Records from a dataset:
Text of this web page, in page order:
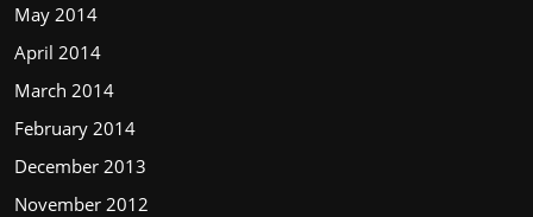
May 2014
April 2014
March 2014
February 2014
December 2013
November 2012
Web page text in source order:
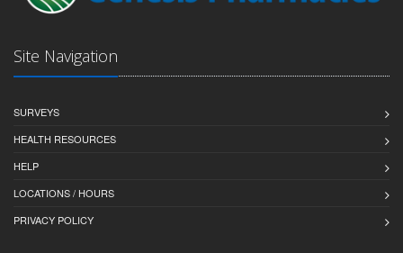
Site Navigation
SURVEYS
HEALTH RESOURCES
HELP
LOCATIONS / HOURS
PRIVACY POLICY

Exercise goal:
Extract all the entries word for word; omit any pictures.

Task answer:
Text of this web page, in page order:
May 2014
April 2014
March 2014
February 2014
December 2013
November 2012
Web page text in source order:
Site Navigation
SURVEYS
HEALTH RESOURCES
HELP
LOCATIONS / HOURS
PRIVACY POLICY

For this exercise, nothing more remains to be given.